Your objective: Copy the records below exactly, leaving out any pictures.

Given records:
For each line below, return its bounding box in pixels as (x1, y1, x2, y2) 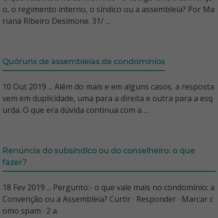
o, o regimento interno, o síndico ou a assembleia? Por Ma (2, 4, 215, 15)
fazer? (2, 158, 27, 167)
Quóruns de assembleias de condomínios (2, 57, 165, 67)
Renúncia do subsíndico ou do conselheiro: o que (2, 146, 195, 156)
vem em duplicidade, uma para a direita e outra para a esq (2, 93, 213, 104)
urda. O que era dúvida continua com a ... (2, 105, 148, 116)
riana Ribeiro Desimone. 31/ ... (2, 16, 110, 27)
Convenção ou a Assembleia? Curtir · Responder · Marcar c (2, 194, 213, 205)
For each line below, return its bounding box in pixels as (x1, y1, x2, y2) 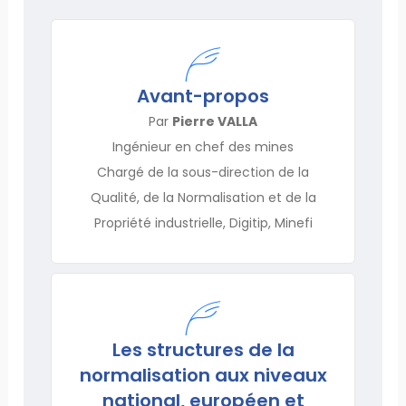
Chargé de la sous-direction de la (97, 162, 309, 181)
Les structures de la (111, 336, 295, 362)
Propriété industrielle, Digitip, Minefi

Answer area:
For each line below, return its bounding box in pixels as (x1, y1, x2, y2) 
o, o regimento interno, o síndico ou a assembleia? Por Ma (2, 4, 215, 15)
fazer? (2, 158, 27, 167)
Quóruns de assembleias de condomínios (2, 57, 165, 67)
Renúncia do subsíndico ou do conselheiro: o que (2, 146, 195, 156)
vem em duplicidade, uma para a direita e outra para a esq (2, 93, 213, 104)
urda. O que era dúvida continua com a ... (2, 105, 148, 116)
riana Ribeiro Desimone. 31/ ... (2, 16, 110, 27)
Convenção ou a Assembleia? Curtir · Responder · Marcar c (2, 194, 213, 205)
For each line below, return its bounding box in pixels as (x1, y1, x2, y2) 
Chargé de la sous-direction de la (97, 162, 309, 181)
Les structures de la (111, 336, 295, 362)
Propriété industrielle, Digitip, Minefi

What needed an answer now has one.